=== Begin Enclosure ===

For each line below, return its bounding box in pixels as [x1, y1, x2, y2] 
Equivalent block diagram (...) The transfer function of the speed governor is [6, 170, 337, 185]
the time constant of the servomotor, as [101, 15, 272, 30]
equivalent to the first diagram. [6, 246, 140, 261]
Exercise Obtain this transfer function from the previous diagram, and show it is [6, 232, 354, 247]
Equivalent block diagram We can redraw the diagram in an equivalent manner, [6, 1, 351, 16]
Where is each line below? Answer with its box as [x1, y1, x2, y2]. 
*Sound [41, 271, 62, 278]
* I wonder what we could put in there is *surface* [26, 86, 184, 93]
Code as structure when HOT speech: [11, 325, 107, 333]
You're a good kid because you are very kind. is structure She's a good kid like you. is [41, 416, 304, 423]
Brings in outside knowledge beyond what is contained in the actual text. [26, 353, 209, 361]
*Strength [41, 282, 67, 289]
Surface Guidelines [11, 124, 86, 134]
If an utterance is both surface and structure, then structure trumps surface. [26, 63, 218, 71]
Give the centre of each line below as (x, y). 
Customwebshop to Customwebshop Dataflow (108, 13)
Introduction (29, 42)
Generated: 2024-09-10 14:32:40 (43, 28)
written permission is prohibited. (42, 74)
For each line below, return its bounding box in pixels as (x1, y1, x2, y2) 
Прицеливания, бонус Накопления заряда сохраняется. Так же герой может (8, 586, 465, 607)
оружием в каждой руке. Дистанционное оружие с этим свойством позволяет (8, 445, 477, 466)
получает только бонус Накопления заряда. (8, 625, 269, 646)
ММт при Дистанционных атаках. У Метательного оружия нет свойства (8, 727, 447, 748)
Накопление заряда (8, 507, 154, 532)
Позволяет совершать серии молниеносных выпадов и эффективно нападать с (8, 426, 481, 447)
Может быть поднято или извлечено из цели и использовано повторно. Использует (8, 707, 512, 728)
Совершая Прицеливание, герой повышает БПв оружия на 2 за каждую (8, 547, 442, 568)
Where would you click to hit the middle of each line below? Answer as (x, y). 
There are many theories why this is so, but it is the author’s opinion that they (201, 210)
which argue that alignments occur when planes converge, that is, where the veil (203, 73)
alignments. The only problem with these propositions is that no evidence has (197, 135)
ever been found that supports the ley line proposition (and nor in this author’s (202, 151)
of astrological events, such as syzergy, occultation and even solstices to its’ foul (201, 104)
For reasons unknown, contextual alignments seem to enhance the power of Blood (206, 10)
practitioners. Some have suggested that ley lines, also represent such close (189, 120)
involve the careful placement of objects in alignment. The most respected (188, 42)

=== End Enclosure ===

◆ TASK INSTRUCTIONS ◆
With the line containing "ММт при Дистанционных" as the first, output each line through the final line of the entries above, exactly.

◆ RESULT FOR THIS EXERCISE ◆
ММт при Дистанционных атаках. У Метательного оружия нет свойства (8, 727, 447, 748)
Накопление заряда (8, 507, 154, 532)
Позволяет совершать серии молниеносных выпадов и эффективно нападать с (8, 426, 481, 447)
Может быть поднято или извлечено из цели и использовано повторно. Использует (8, 707, 512, 728)
Совершая Прицеливание, герой повышает БПв оружия на 2 за каждую (8, 547, 442, 568)
Where would you click to hit the middle of each line below? Answer as (x, y). 
There are many theories why this is so, but it is the author’s opinion that they (201, 210)
which argue that alignments occur when planes converge, that is, where the veil (203, 73)
alignments. The only problem with these propositions is that no evidence has (197, 135)
ever been found that supports the ley line proposition (and nor in this author’s (202, 151)
of astrological events, such as syzergy, occultation and even solstices to its’ foul (201, 104)
For reasons unknown, contextual alignments seem to enhance the power of Blood (206, 10)
practitioners. Some have suggested that ley lines, also represent such close (189, 120)
involve the careful placement of objects in alignment. The most respected (188, 42)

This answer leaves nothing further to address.